The first gold exchange-traded fund to trade in the United States, the StreetTracks
Gold Shares, was launched. Although born in controversy, even GLD's original
detractors cannot argue with this ETF's stunning success since.
Nearing its third birthday, GLD just reported massive holdings of 19.3m ounces
of gold held in trust for its investors. When your gold holdings get this large
though, you don't even measure them in ounces anymore. Instead you switch to
metric tonnes. This week, GLD reported nearly 600 tonnes of physical
gold bullion under management for American investors. This is a staggering
amount of gold.
If GLD was a central bank, it would nearly make the top 10 in the world
for gold holdings. This single American gold ETF has more gold than 100 individual
central banks. GLD is just a hair away from overtaking China too, which would
give it the 10th spot. This ETF has more gold than the individual (not collective)

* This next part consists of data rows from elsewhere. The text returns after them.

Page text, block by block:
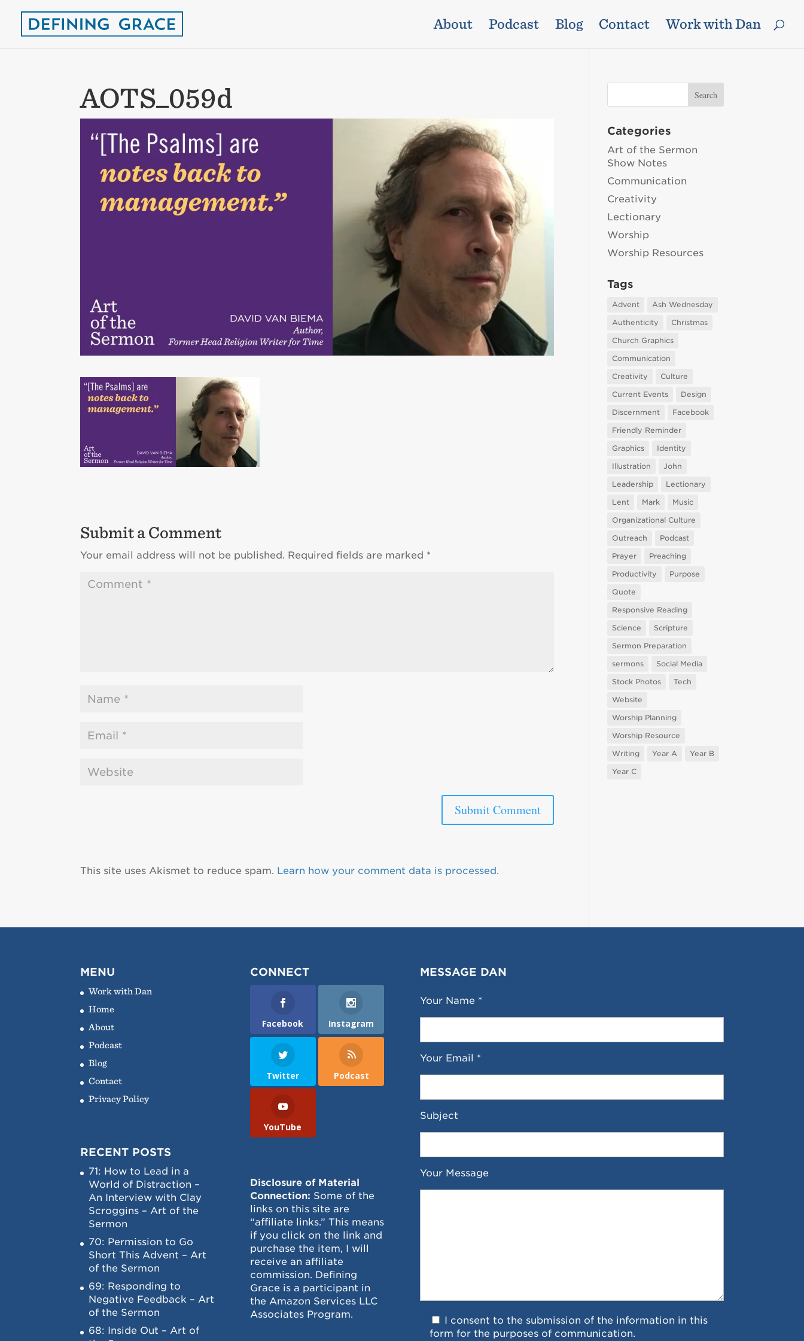
About Podcast Blog Contact Work with Dan
AOTS_059d
Submit a Comment
Your email address will not be published. Required fields are marked *
This site uses Akismet to reduce spam. Learn how your comment data is processed.
Categories
Art of the Sermon
Show Notes
Communication
Creativity
Lectionary
Worship
Worship Resources
Tags
Advent
Ash Wednesday
Authenticity
Christmas
Church Graphics
Communication
Creativity
Culture
Current Events
Design
Discernment
Facebook
Friendly Reminder
Graphics
Identity
Illustration
John
Leadership
Lectionary
Lent
Mark
Music
Organizational Culture
Outreach
Podcast
Prayer
Preaching
Productivity
Purpose
Quote
Responsive Reading
Science
Scripture
Sermon Preparation
sermons
Social Media
Stock Photos
Tech
Website
Worship Planning
Worship Resource
Writing
Year A
Year B
Year C
MENU
Work with Dan
Home
About
Podcast
Blog
Contact
Privacy Policy
RECENT POSTS
71: How to Lead in a
World of Distraction –
An Interview with Clay
Scroggins – Art of the
Sermon
70: Permission to Go
Short This Advent – Art
of the Sermon
69: Responding to
Negative Feedback – Art
of the Sermon
68: Inside Out – Art of
CONNECT
Facebook Instagram
Twitter Podcast
YouTube
Disclosure of Material
Connection: Some of the
links on this site are
“affiliate links.” This means
if you click on the link and
purchase the item, I will
receive an affiliate
commission. Defining
Grace is a participant in
the Amazon Services LLC
Associates Program.
MESSAGE DAN
Your Name *
Your Email *
Subject
Your Message
I consent to the submission of the information in this
form for the purposes of communication.
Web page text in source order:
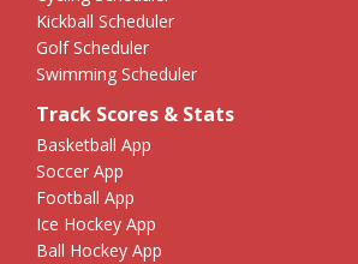
Kickball Scheduler
Golf Scheduler
Swimming Scheduler
Track Scores & Stats
Basketball App
Soccer App
Football App
Ice Hockey App
Ball Hockey App
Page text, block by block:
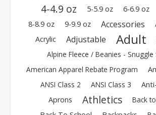
4-4.9 oz 5-5.9 oz 6-6.9 oz
8-8.9 oz
9-9.9 oz Accessories
Acrylic
Adjustable Adult
Alpine Fleece / Beanies - Snuggle
American Apparel Rebate Program
ANSI Class 2
ANSI Class 3
Aprons
Athletics
Back
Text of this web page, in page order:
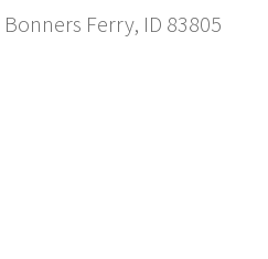
Ferry, ID 83805
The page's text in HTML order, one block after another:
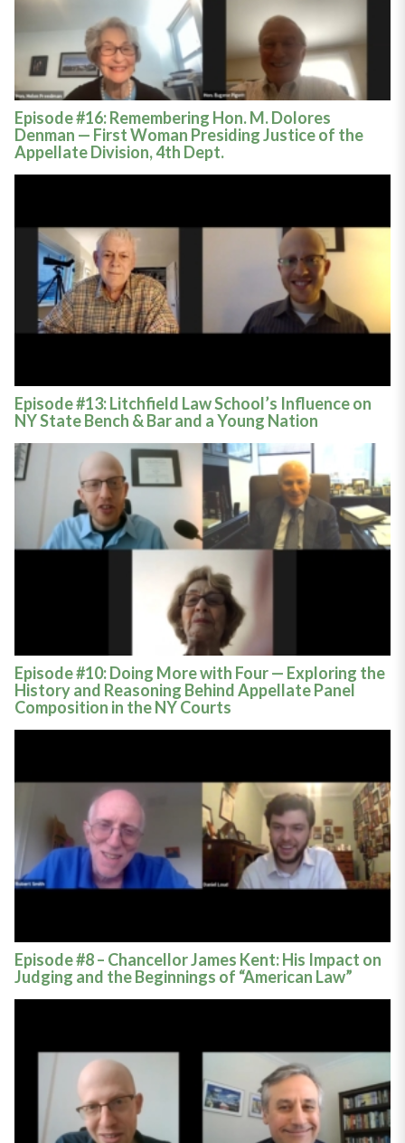
Episode #16: Remembering Hon. M. Dolores
Denman — First Woman Presiding Justice of the
Appellate Division, 4th Dept.
Episode #13: Litchfield Law School’s Influence on
NY State Bench & Bar and a Young Nation
Episode #10: Doing More with Four — Exploring the
History and Reasoning Behind Appellate Panel
Composition in the NY Courts
Episode #8 – Chancellor James Kent: His Impact on
Judging and the Beginnings of “American Law”
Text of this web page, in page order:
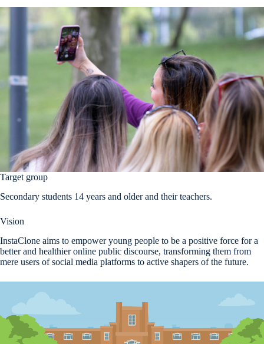
Target group
Secondary students 14 years and older and their teachers.
Vision
InstaClone aims to empower young people to be a positive force for a
better and healthier online public discourse, transforming them from
mere users of social media platforms to active shapers of the future.
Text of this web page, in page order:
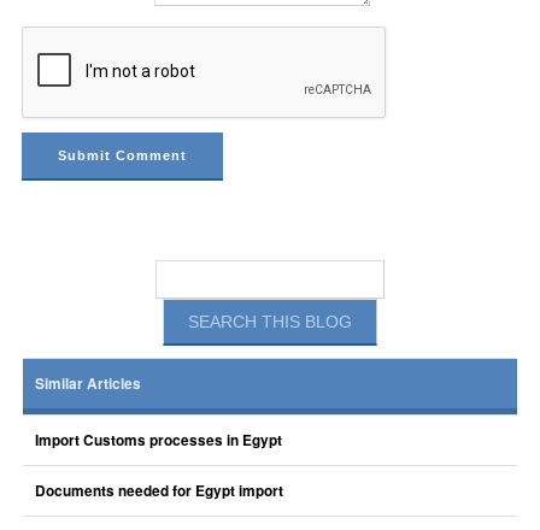
Similar Articles
Import Customs processes in Egypt
Documents needed for Egypt import
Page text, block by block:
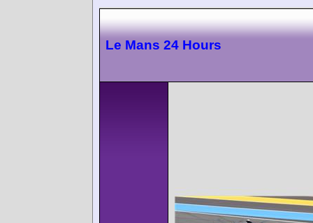
Le Mans 24 Hours
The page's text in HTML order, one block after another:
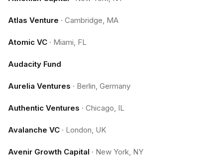
Atlas Venture · Cambridge, MA
Atomic VC · Miami, FL
Audacity Fund
Aurelia Ventures · Berlin, Germany
Authentic Ventures · Chicago, IL
Avalanche VC · London, UK
Avenir Growth Capital · New York, NY
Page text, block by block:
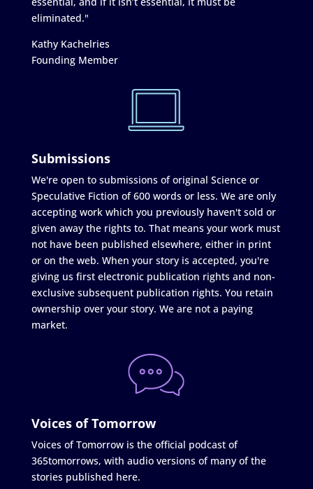
eliminated."
Kathy Kachelries
Founding Member
Submissions
We're open to submissions of original Science or
Speculative Fiction of 600 words or less. We are only
accepting work which you previously haven't sold or
given away the rights to. That means your work must
not have been published elsewhere, either in print
or on the web. When your story is accepted, you're
giving us first electronic publication rights and non-
exclusive subsequent publication rights. You retain
ownership over your story. We are not a paying
market.
Voices of Tomorrow
Voices of Tomorrow is the official podcast of
365tomorrows, with audio versions of many of the
stories published here.
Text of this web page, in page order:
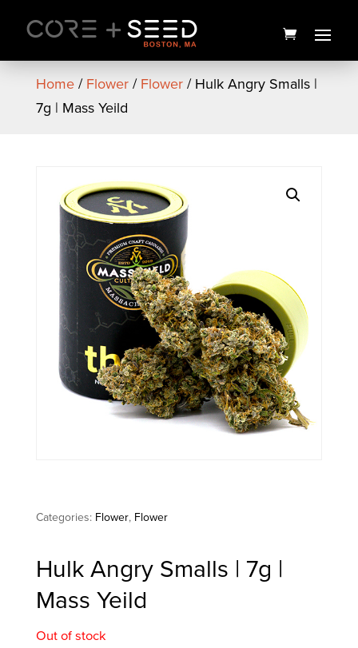
content
Home/ Flower/ Flower/ Hulk Angry Smalls |
7g | Mass Yeild
Categories: Flower, Flower
Hulk Angry Smalls | 7g |
Mass Yeild
Out of stock
"High Love You" Card
$5.00 + ADD
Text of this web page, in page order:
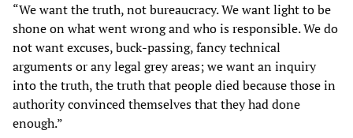
“We want the truth, not bureaucracy. We want light to be
shone on what went wrong and who is responsible. We do
not want excuses, buck-passing, fancy technical
arguments or any legal grey areas; we want an inquiry
into the truth, the truth that people died because those in
authority convinced themselves that they had done
enough.”

central banks of Spain, Russia, India, Venezuela, the UK, Saudi Arabia, and
South Africa!
According to the IMF, total global official gold holdings in late 2006 ran
at 30,435 tonnes. It took central banks decades, and in many cases centuries,
to accumulate so much gold. Yet after three short years, the blink of an eye
compared to millennia of gold accumulation, GLD's holdings are nearly 2% of
those of all the world's central banks combined! And if central banks
are radically over-reporting their holdings as some suspect, GLD may very well
hold a substantially higher fraction of above-ground gold.
While I will probably never buy GLD myself as I happen to be a physical gold
guy, I am very excited about its dazzling success. Over two
years before GLD launched, I was writing about how awesome a true gold
ETF would be for the young gold bull. It is not that investors need a replacement
for physical gold coins, we don't. GLD wasn't created to attempt to replace
gold, but instead merely to track it.
I strongly believe every investor should have a foundation of physical
gold coins in his own immediate physical possession before he ever buys a single
paper investment. Real physical gold is the ultimate insurance policy to protect
your hard-earned wealth from devastating low-probability events that periodically
ravage paper markets. It is the one timeless asset that will thrive through
all financial storms.
Unfortunately though, only a very small fraction of American investors own
physical gold today. Most have simply not yet "discovered" gold and realized
how strong its bull has become. Others know of gold, but either cannot buy
it physically for contractual reasons or are just not motivated to find a local
coin store and buy some. Still others understandably balk at the gigantic (by
stock-market standards) markups that coin stores need to charge to stay in
business.
GLD is not for us hardcore physical gold investors, it is for these people.
GLD allows an investor to effortlessly add a little gold-price exposure to
his portfolio. GLD enables institutional investors that can only trade in the
stock markets per their charters to get gold exposure. GLD acts as a gateway
for new investors to add "gold" to their portfolios without spending the time
to find a good coin store. GLD gives new investors time to get comfortable
with gold investing before they finally decide to buy physical gold.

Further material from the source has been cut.